Ze hebben hem uit zijn mama gehaald.

Ik geloof mijn eigen oren niet, twijfel om door te vragen waarom hij dat zo zegt. Want ik weet waar het vandaan komt, ik herken het gevoel en ik herken de gedachte. Het enige dat ik bij mezelf denk, is ‘nu al’. Maar tenslotte is hij ook al zes.

Word je ermee geboren, wordt het gecultiveerd of hou je het zelf in stand? Is het leven gemakkelijker zonder al die vragen? Gaat die wezenlijke verlorenheid ooit over? (En moet dat dan?)

Ik heb er zelf ook geen antwoord op. Ik luister samen met hem naar de muziek, op het einde zingen we luidkeels mee. Ook al zullen we allebei nooit goed zijn in afscheid nemen, dit hebben we toch alweer gehad.

Mijn moederlijke kern

Gezinsuitstap! Yihaa! Wie mij – een beetje – kent zou hier misschien een sarcastisch ondertoontje in kunnen ontwaren, maar dat is hier geheel niet aan de orde. Het was gepland, om te voorkomen dat we door de pas gegoten chape naar ons toilet of bed zouden moeten waden. Dan waden we nog liever met zijn allen door een bos in het verafgelegen Limburg.

Herkenning

Het leuke aan die gezinsarrangementen is dat ze inderdaad het juiste doelpubliek bereiken: gezinnen die gearrangeerd dienen te worden. Voor mij is dat altijd lachen. Plots beseffen dat ‘die van ons’ blijkbaar zo erg nog niet zijn. In het land der blinden is eenoog koning. Het geeft een boost, weten dat het rotjong eens niet dat van jou blijkt te zijn. Of oeps, dan toch?

Ontkenning

Aan het onthaal ligt er ook zo’n mooi krantje speciaal voor gezinnen, met een wakkere papa-column die praat over hoe hij na een poosje met zijn stiefdochter helemaal ‘in zijn eigen vaderlijke kern’ staat.
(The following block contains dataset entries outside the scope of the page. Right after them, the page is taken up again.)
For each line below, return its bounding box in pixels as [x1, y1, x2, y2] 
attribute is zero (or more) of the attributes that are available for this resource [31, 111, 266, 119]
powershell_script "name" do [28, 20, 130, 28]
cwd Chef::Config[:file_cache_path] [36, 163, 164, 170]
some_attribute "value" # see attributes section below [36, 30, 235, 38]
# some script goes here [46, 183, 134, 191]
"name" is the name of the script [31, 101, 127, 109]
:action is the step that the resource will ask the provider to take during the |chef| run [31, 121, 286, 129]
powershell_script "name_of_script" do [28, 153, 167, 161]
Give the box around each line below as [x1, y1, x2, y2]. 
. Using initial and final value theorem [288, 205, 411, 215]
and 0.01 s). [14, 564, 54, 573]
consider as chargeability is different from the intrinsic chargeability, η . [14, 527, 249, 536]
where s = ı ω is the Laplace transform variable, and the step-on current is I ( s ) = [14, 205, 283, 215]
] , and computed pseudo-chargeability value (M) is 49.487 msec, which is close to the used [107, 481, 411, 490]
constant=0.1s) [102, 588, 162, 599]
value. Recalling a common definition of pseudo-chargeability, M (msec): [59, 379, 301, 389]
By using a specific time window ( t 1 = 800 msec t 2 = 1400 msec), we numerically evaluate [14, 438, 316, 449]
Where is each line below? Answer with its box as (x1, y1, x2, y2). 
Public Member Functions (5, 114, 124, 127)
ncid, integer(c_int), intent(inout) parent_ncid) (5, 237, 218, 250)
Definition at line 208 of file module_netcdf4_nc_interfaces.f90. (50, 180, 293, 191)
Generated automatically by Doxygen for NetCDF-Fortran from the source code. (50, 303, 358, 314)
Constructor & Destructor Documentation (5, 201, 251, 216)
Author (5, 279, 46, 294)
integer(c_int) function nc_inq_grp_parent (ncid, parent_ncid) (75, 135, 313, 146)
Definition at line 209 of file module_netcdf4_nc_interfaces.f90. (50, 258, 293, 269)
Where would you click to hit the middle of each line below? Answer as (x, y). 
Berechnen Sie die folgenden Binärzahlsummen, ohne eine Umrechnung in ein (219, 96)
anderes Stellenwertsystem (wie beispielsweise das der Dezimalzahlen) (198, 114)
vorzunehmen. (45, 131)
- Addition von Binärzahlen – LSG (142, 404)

Wanneer ik die avond merk dat ik een quasi lege tube tandpasta mee heb voor de kindjes én de nachtpampers voor de jongste ben vergeten, ontdek ik ook mijn eigen moederlijke kern. Ergens héél ver van mij vandaan, zo blijkt.

Verkenning

Maar uiteindelijk kan alles beter. Ik slaap onverwacht goed, ben niet boos als ze om half 7 al klaarwakker zijn (manlief heeft wel een ochtendhumeur, dus ik ga er alvast mee op stap), ben nog steeds niet boos wanneer ze een uur lang zagen dat ze honger hebben (het eten is hier maar om 8 uur) en slaag er zelfs in heel het ontbijt stressloos te overbruggen, mét tea time op het einde. Zelfs de rest van de dag is vrij rustig voorbij gekabbeld. Al voel ik me nu wel wat ongeduldig worden, want terwijl ik deze blog schrijf willen ze maar niet in slaap geraken, en ik wil zó graag even buiten sluipen voor een ijsje. Ofzo.

Achter de façade

Wat er niet allemaal achter de gevels van bepaalde huizen gebeurt. Dit stukje is speciaal voor iemand die ernaar gevraagd heeft. En nog meer voor al die anderen die er nooit achter vragen. Ik word graag gelezen, zie je.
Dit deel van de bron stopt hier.